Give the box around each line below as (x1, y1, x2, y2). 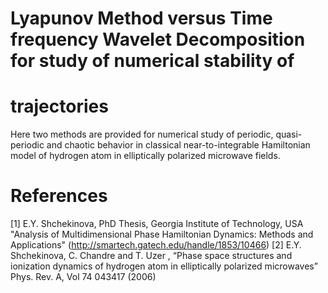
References (10, 185, 108, 207)
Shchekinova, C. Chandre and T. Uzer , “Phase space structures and (10, 250, 293, 262)
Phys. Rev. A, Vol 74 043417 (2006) (10, 271, 157, 283)
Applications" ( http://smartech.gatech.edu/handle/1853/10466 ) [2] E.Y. (10, 239, 302, 251)
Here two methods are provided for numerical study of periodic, (10, 128, 274, 141)
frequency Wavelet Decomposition (10, 28, 306, 51)
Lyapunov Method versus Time (10, 7, 273, 30)
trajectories (10, 95, 109, 118)
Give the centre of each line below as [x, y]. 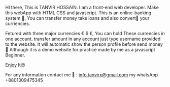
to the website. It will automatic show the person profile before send [76, 44]
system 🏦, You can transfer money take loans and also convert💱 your [77, 18]
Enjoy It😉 [15, 65]
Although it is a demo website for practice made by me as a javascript [82, 50]
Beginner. [15, 55]
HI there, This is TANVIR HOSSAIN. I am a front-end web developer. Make [82, 7]
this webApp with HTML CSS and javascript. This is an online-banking [78, 13]
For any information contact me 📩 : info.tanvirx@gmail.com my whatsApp [82, 75]
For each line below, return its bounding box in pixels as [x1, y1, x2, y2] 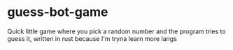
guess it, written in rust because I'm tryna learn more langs [7, 34, 177, 42]
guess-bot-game [7, 4, 108, 20]
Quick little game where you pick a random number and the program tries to [7, 27, 226, 35]
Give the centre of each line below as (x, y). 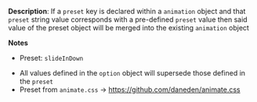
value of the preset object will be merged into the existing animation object (128, 28)
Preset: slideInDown (51, 58)
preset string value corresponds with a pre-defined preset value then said (128, 19)
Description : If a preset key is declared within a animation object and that (127, 11)
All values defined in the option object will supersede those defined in (132, 73)
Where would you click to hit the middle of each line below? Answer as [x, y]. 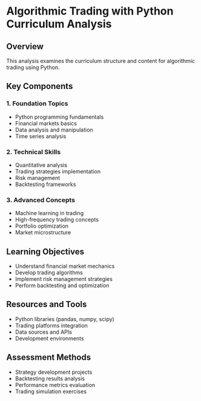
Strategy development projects [54, 372]
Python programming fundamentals [59, 117]
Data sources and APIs [44, 332]
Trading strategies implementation [58, 171]
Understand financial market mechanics [65, 266]
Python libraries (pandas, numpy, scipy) [65, 319]
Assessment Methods [49, 358]
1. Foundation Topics [37, 104]
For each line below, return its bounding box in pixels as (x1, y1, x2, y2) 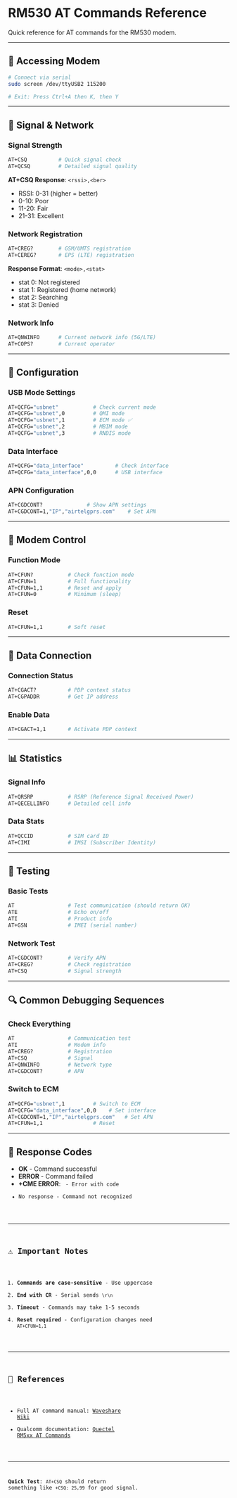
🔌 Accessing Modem (8, 55, 101, 68)
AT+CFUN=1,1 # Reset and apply (8, 584, 122, 592)
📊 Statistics (8, 753, 63, 765)
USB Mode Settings (8, 388, 76, 398)
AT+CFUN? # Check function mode (8, 571, 134, 578)
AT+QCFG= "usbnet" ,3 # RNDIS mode (8, 430, 132, 437)
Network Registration (8, 229, 83, 239)
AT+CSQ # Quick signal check (8, 156, 122, 163)
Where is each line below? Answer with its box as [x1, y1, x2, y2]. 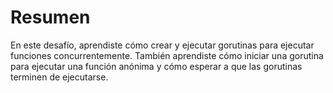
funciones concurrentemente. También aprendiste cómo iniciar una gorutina [10, 49, 324, 61]
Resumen [10, 6, 91, 29]
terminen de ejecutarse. [10, 71, 109, 83]
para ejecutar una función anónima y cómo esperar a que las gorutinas [10, 60, 303, 72]
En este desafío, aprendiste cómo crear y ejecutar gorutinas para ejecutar [10, 39, 315, 51]
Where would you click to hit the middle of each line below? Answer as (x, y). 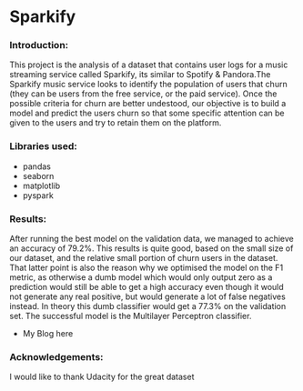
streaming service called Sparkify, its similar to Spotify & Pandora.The (140, 75)
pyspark (38, 195)
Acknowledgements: (56, 357)
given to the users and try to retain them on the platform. (116, 123)
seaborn (38, 175)
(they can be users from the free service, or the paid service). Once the (143, 94)
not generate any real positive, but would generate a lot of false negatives (148, 296)
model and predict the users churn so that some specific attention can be (147, 113)
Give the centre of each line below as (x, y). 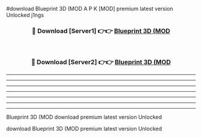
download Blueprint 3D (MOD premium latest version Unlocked (84, 128)
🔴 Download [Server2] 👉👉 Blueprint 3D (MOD (101, 62)
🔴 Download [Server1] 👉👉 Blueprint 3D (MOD (101, 31)
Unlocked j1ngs (25, 15)
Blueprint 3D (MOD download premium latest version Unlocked (84, 117)
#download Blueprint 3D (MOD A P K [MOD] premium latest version (90, 9)
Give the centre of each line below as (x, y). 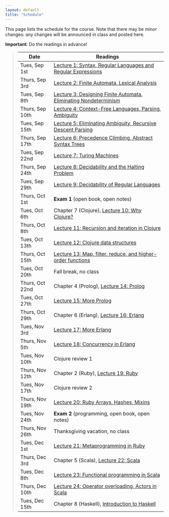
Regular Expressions (78, 71)
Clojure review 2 (73, 388)
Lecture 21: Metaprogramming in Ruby (99, 446)
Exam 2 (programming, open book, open (102, 413)
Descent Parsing (73, 129)
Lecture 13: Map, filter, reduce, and (95, 254)
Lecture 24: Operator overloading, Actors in (105, 486)
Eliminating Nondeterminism (87, 100)
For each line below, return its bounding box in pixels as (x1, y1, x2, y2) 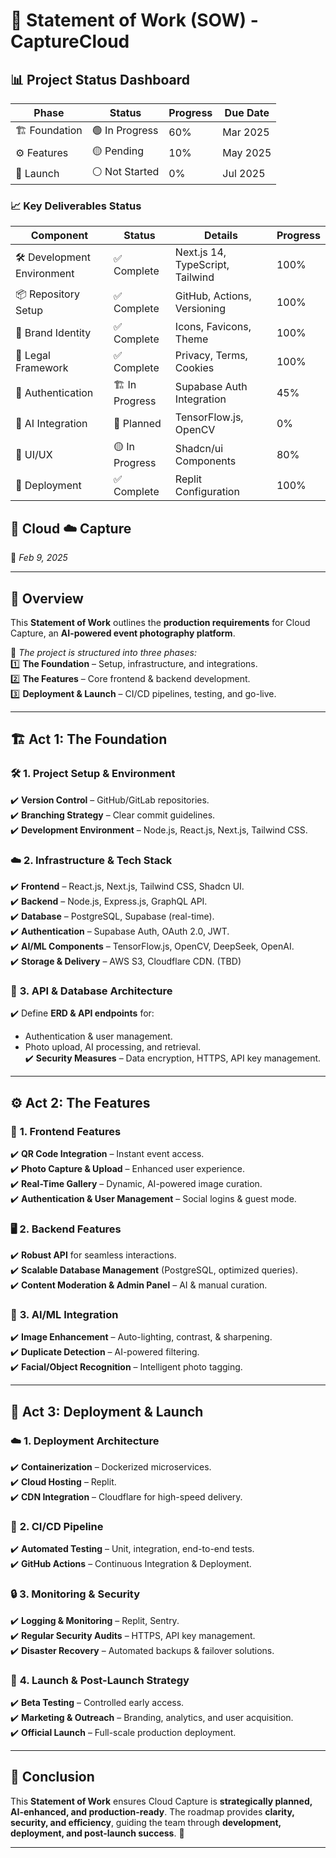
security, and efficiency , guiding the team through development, (10, 1816, 282, 1828)
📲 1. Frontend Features (10, 1124, 122, 1138)
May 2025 (222, 145, 272, 159)
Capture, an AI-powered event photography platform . (10, 627, 236, 639)
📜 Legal (15, 349, 51, 363)
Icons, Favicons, (174, 320, 252, 334)
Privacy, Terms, (174, 349, 248, 363)
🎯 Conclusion (10, 1769, 95, 1786)
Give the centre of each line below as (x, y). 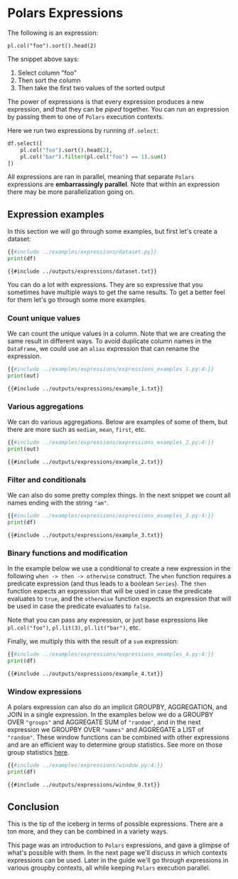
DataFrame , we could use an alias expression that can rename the (104, 349)
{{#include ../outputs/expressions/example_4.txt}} (85, 674)
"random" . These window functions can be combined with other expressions (118, 738)
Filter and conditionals (47, 480)
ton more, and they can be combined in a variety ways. (88, 831)
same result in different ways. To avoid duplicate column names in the (109, 341)
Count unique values (44, 318)
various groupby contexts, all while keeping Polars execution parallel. (109, 868)
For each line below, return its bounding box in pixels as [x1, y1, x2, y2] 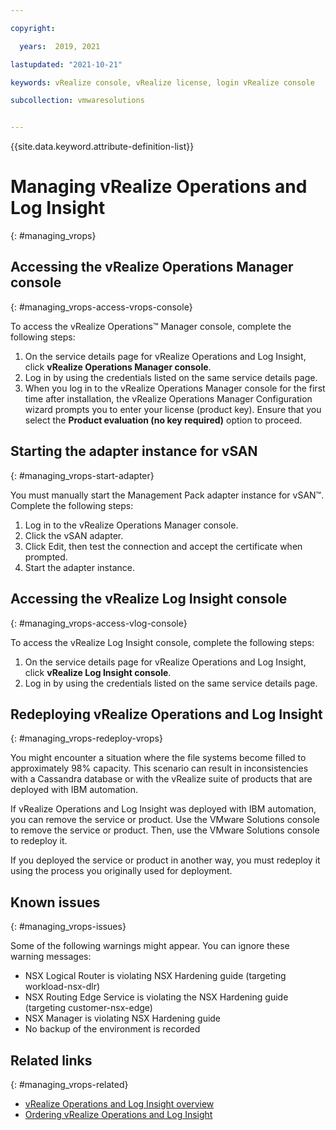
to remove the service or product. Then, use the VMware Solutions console [10, 824, 320, 836]
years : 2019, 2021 [19, 41, 101, 51]
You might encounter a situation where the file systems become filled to [10, 752, 307, 764]
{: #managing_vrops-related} [10, 1078, 129, 1090]
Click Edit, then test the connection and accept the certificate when [24, 540, 303, 552]
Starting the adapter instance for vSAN [10, 443, 258, 460]
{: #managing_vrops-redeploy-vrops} [10, 732, 163, 745]
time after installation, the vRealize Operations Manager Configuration [24, 392, 313, 405]
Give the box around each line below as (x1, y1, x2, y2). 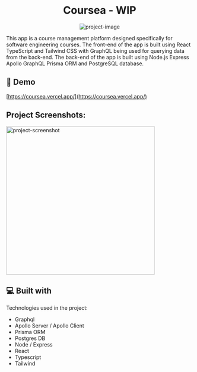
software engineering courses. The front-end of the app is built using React (6, 41, 191, 48)
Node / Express (14, 341, 53, 348)
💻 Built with (6, 285, 52, 295)
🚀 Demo (6, 77, 36, 87)
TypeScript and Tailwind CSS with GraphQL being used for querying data (6, 47, 185, 54)
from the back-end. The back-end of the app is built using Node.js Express (6, 53, 189, 61)
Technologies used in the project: (6, 304, 88, 311)
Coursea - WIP (63, 4, 136, 17)
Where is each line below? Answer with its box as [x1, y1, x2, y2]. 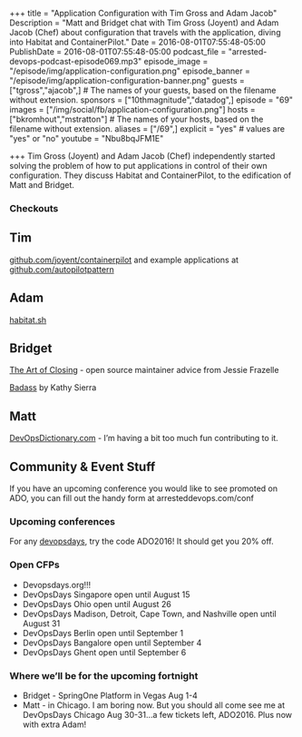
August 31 [22, 617, 61, 629]
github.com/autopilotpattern [9, 263, 115, 275]
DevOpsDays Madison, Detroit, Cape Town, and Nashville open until [22, 608, 277, 619]
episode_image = [143, 56, 209, 66]
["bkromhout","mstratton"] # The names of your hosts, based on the [9, 113, 264, 124]
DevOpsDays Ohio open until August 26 [22, 598, 172, 609]
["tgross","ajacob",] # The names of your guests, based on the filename [9, 85, 277, 95]
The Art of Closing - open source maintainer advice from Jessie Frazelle [9, 365, 279, 376]
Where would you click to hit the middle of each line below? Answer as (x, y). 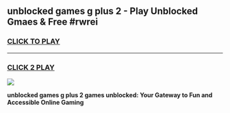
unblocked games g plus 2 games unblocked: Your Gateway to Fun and (110, 95)
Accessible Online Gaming (46, 102)
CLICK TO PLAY (34, 42)
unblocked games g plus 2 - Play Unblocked (103, 11)
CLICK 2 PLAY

====

* ASSIGNMENT
Your answer should consist solely of the lines from the one with "episode_image = [143, 56, 209, 66]" through the last line of the entries, restated word for word, with the pictures omitted.

* ANSWER TO THIS TASK
episode_image = [143, 56, 209, 66]
["bkromhout","mstratton"] # The names of your hosts, based on the [9, 113, 264, 124]
DevOpsDays Ohio open until August 26 [22, 598, 172, 609]
["tgross","ajacob",] # The names of your guests, based on the filename [9, 85, 277, 95]
The Art of Closing - open source maintainer advice from Jessie Frazelle [9, 365, 279, 376]
Where would you click to hit the middle of each line below? Answer as (x, y). 
unblocked games g plus 2 games unblocked: Your Gateway to Fun and (110, 95)
Accessible Online Gaming (46, 102)
CLICK TO PLAY (34, 42)
unblocked games g plus 2 - Play Unblocked (103, 11)
CLICK 2 PLAY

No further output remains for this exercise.